## [Task statement]
The material below holds pictures, which are to be left out; copy exactly the lines from the one with "This program has" through the one with "forgetting others.".
Start of Data shown
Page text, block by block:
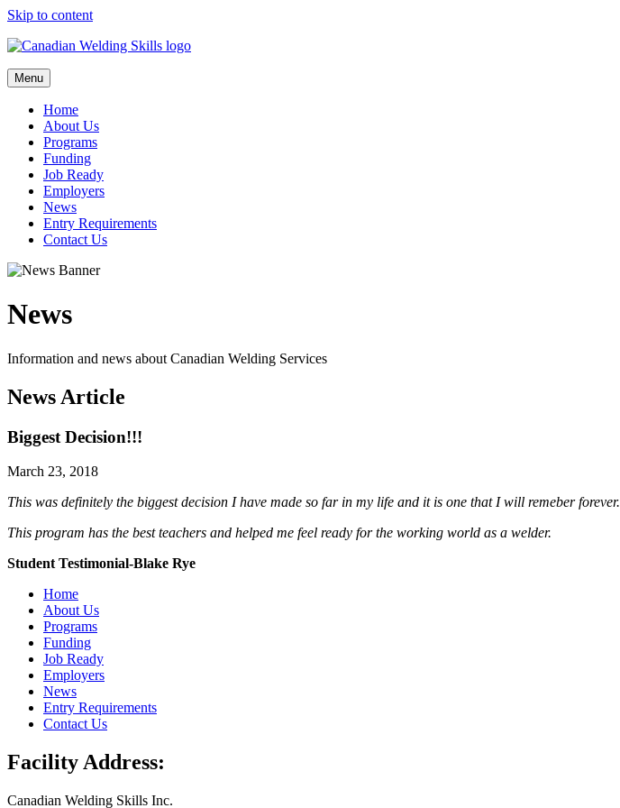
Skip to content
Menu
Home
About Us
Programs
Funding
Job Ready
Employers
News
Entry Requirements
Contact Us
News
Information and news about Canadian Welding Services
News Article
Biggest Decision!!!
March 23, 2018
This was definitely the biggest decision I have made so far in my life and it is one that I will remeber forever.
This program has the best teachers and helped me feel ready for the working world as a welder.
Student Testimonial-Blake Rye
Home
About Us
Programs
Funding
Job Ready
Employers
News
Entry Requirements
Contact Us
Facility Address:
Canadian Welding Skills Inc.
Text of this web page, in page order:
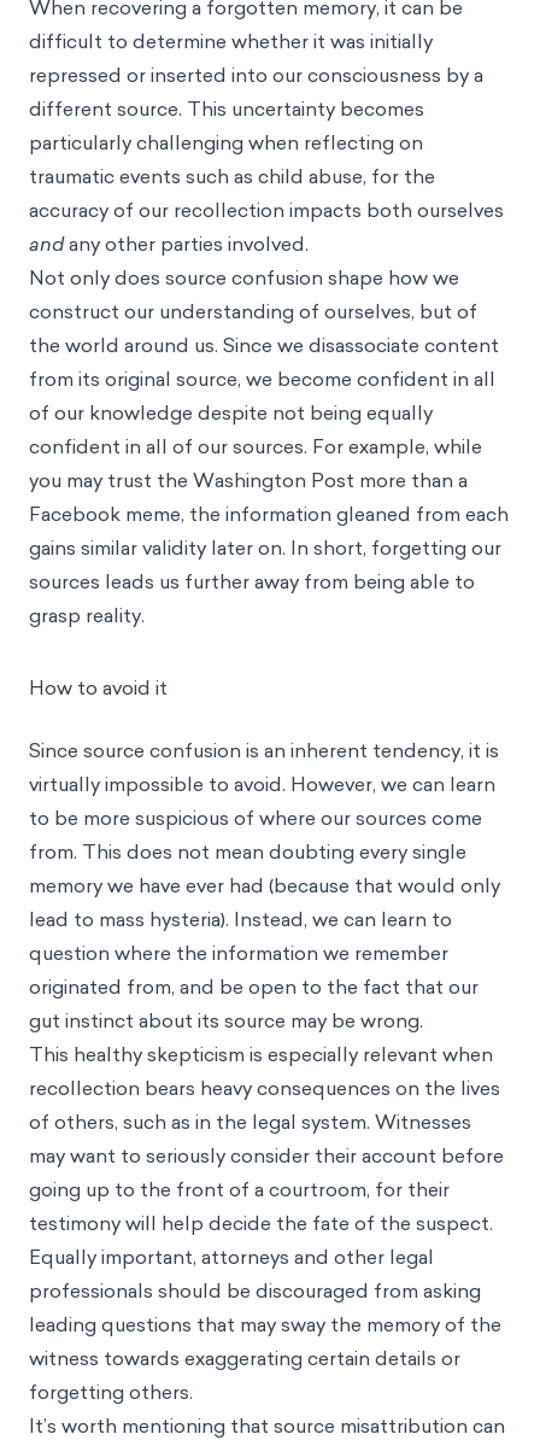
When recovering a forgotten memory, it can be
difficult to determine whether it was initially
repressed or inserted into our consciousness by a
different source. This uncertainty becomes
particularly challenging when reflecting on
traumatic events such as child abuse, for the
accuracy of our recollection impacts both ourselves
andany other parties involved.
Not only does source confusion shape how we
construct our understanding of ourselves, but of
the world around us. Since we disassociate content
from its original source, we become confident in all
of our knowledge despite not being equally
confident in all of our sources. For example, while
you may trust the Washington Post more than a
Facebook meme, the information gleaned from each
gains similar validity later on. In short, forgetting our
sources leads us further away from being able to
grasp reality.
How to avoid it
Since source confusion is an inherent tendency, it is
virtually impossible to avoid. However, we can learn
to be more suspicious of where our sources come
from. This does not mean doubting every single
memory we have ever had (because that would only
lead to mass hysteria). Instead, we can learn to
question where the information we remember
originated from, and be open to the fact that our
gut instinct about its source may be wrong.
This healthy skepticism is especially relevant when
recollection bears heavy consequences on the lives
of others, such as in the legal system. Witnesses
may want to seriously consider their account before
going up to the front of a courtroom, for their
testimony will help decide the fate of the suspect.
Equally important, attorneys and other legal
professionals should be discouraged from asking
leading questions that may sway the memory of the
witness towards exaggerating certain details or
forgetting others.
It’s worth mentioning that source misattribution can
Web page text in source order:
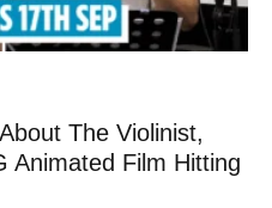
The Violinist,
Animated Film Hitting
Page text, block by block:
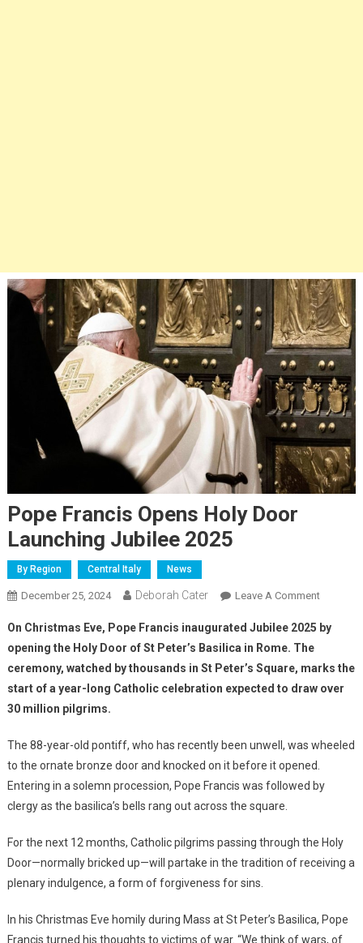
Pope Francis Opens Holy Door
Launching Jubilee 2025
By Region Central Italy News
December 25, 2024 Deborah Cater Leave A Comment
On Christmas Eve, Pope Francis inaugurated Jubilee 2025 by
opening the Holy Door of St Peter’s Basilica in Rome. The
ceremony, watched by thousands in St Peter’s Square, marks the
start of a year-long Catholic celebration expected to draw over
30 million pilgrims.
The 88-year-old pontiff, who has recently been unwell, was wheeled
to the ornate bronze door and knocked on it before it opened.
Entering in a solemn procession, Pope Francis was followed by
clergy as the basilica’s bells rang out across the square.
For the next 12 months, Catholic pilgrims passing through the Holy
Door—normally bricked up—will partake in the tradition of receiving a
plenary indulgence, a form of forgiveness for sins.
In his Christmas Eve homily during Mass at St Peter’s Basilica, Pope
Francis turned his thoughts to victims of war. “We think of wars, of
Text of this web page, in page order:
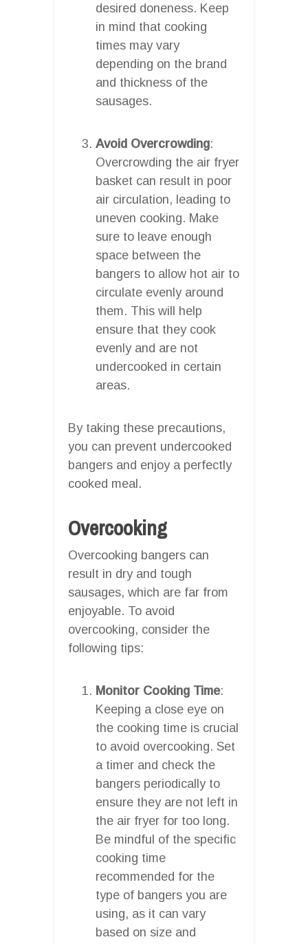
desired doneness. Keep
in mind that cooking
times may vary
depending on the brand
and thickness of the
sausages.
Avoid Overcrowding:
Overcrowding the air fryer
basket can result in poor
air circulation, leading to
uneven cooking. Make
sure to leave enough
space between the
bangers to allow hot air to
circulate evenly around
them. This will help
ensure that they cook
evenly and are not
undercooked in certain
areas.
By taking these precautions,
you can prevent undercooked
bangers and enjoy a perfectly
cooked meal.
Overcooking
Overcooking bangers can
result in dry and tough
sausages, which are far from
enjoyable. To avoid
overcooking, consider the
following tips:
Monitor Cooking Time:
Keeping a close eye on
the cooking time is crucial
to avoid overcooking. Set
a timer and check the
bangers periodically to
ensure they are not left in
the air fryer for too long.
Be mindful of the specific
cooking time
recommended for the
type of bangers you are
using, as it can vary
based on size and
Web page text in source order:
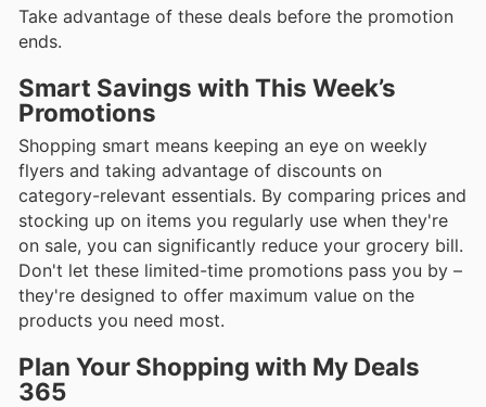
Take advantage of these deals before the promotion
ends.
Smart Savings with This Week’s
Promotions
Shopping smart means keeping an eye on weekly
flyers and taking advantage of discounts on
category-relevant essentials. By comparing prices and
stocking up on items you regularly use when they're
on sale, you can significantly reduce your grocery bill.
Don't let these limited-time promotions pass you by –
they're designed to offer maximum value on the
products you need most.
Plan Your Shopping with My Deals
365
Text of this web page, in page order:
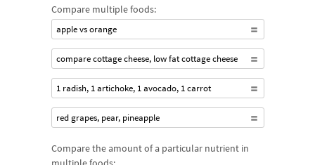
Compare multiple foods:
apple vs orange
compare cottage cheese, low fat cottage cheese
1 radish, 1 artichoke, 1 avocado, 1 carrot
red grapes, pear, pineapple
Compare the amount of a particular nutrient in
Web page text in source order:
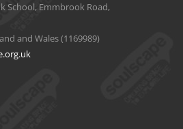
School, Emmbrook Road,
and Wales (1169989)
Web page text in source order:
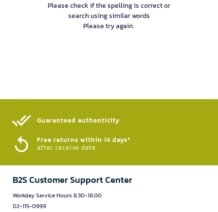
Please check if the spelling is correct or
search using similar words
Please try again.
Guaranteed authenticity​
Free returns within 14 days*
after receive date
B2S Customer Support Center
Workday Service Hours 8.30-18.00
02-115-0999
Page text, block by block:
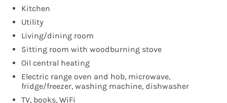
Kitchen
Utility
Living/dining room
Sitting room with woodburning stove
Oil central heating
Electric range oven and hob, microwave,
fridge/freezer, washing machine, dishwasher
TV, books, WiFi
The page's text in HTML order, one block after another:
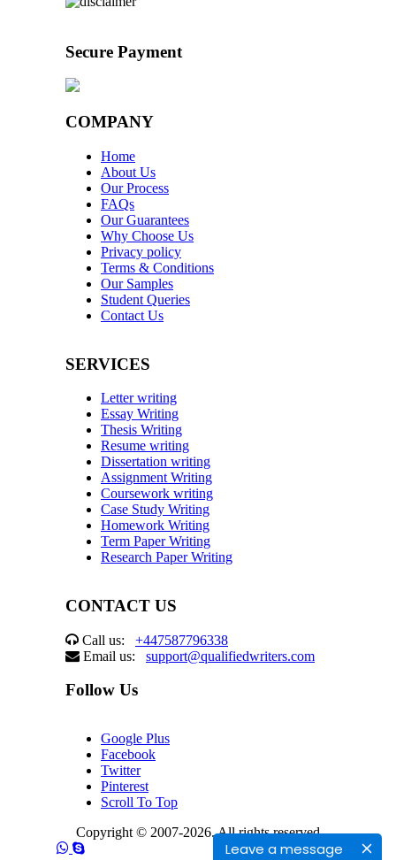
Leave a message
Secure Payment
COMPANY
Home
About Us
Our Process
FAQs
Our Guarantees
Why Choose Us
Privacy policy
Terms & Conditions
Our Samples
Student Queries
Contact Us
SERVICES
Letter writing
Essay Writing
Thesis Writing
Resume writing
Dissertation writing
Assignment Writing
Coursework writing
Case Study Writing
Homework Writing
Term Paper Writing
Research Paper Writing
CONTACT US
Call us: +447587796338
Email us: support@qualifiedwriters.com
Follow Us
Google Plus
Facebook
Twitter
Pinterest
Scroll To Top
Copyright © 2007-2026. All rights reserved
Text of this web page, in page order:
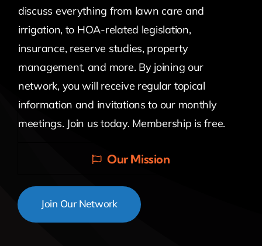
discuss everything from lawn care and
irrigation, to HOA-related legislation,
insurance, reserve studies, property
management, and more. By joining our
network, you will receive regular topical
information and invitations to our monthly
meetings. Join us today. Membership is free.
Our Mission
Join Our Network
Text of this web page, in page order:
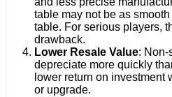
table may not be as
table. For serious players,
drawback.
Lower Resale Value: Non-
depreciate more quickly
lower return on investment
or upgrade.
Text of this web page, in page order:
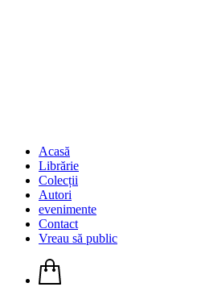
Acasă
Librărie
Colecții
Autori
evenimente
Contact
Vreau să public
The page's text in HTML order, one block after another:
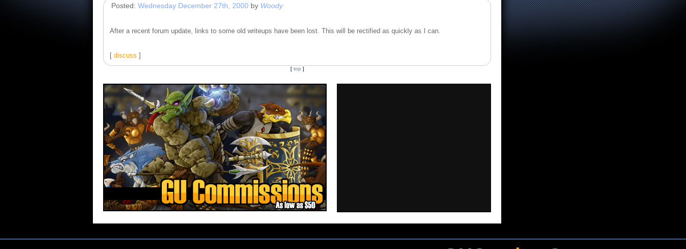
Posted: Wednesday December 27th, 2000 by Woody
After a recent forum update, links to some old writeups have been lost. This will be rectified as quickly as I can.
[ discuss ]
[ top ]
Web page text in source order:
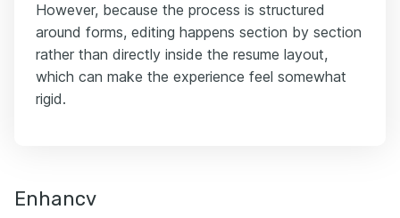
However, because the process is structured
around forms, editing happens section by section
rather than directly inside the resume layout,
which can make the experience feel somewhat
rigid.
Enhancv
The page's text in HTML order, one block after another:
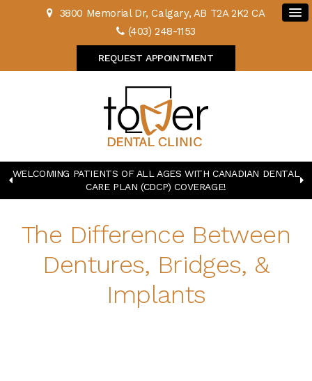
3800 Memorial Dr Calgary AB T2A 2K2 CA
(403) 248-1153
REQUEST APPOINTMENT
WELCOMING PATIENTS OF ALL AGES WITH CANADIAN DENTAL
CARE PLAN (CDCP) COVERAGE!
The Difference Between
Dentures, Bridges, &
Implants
End of Data shown
## [Completed task]
This program has the best teachers and helped me feel ready for the working world as a welder.
Student Testimonial-Blake Rye
Home
About Us
Programs
Funding
Job Ready
Employers
News
Entry Requirements
Contact Us
Facility Address:
Canadian Welding Skills Inc.
Text of this web page, in page order:
When recovering a forgotten memory, it can be
difficult to determine whether it was initially
repressed or inserted into our consciousness by a
different source. This uncertainty becomes
particularly challenging when reflecting on
traumatic events such as child abuse, for the
accuracy of our recollection impacts both ourselves
andany other parties involved.
Not only does source confusion shape how we
construct our understanding of ourselves, but of
the world around us. Since we disassociate content
from its original source, we become confident in all
of our knowledge despite not being equally
confident in all of our sources. For example, while
you may trust the Washington Post more than a
Facebook meme, the information gleaned from each
gains similar validity later on. In short, forgetting our
sources leads us further away from being able to
grasp reality.
How to avoid it
Since source confusion is an inherent tendency, it is
virtually impossible to avoid. However, we can learn
to be more suspicious of where our sources come
from. This does not mean doubting every single
memory we have ever had (because that would only
lead to mass hysteria). Instead, we can learn to
question where the information we remember
originated from, and be open to the fact that our
gut instinct about its source may be wrong.
This healthy skepticism is especially relevant when
recollection bears heavy consequences on the lives
of others, such as in the legal system. Witnesses
may want to seriously consider their account before
going up to the front of a courtroom, for their
testimony will help decide the fate of the suspect.
Equally important, attorneys and other legal
professionals should be discouraged from asking
leading questions that may sway the memory of the
witness towards exaggerating certain details or
forgetting others.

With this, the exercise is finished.